As I discussed in my post about Dissatisfaction, people who are satisfied in their current churches may be exactly where they are supposed to be.

This is my reply to Jim’s post The Baby and the Bathwater:

Overall, I would have to say that I agree with you that it would be a mistake to throw out everything that we have known as traditional church. As people “deconstruct,” it doesn’t have to be at the expense of devaluing and trashing everything that has come before.

I honestly believe that many of the people who have left traditional churches are following Christ. And their intent is not to abandon the church, but to allow the Lord to develop their expression of church in a way that is authentic for them.

I also hope and believe that many of the values being discussed will make their way into existing congregations. Existing churches can become more particpatory, can function at a higher level of one-anothering, and can shift their focus more externally.

I don’t have my heart set on any particular model of church. My dream is just to be involved in what God is doing and to follow Him.

Cindy Bryan hid these excellent thoughts in the comment section of her post about why the spiritually mature are leaving church. The post was a link to a post at Out of Ur called Exit Stage Left.

Offended or not, the institutional church has some decisions to make (not an exhaustive list, just on quickly thinking it through):

1-Either acknowledge the exodus or don’t.

2-If it is aknowledged, choose to care or not.

3-If the choice is made to care, then decide whether to vilify or love those who are leaving.

4-Finally, if the choice is made to love them, to reach out and do so tangibly–without malice.

The Institutional Church is under no mandate to care about those who are leaving. But they are leaving, and railing about their selfishness, shallowness, arrogance, etc. isn’t going to convince them to come back anymore than going into a crack house and screaming that everybody is going to hell is going to get them into church on Sunday.

The people I know who have left the church, and I talked on the phone with one such person at length last night, are much more concerned about their departure than their critics give them credit for. They aren’t whiners and takers. They are givers and servers and lovers of God who are heartbroken they can’t find a place.


12 thoughts on “Dissatisfaction and Deconstruction

  1. I can’t believe you noticed that comma!!!

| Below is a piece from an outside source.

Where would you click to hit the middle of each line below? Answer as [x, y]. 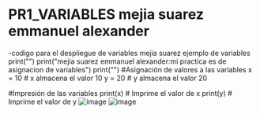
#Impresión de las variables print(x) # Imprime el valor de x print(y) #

    You made such an important point, and I wanted it to be sure it was read. (no guarantees that it’ll be read here, but at least it’s out of the comment section)

    I hope you are OK with the context I put your quote in.

    Now I’m off to do the fun stuff… cleaning and laundry.

  2. I’m perfectly okay with the context. About the comma, Keith would roll his eyes (not smiling) and say, “Believe it.” To tell the truth, it was really bugging me, so I was glad you fixed it. I just didn’t want to copy/paste/publish/delete the whole thing a second time. Now I have to get to my stuff- worship prep for tomorrow, plus laundry of course.

  3. J. Lee Grady (editor of Charisma Magazine), in his book What Happened to the Fire, wrote that by 1990 there were 92 million people worldwide who described themselves as post-charismatic.

    I think the Pentecostal/charismatic church needs to also look at the Exit Stage Left questions (which are “spot on”, as Andrew Jones would say).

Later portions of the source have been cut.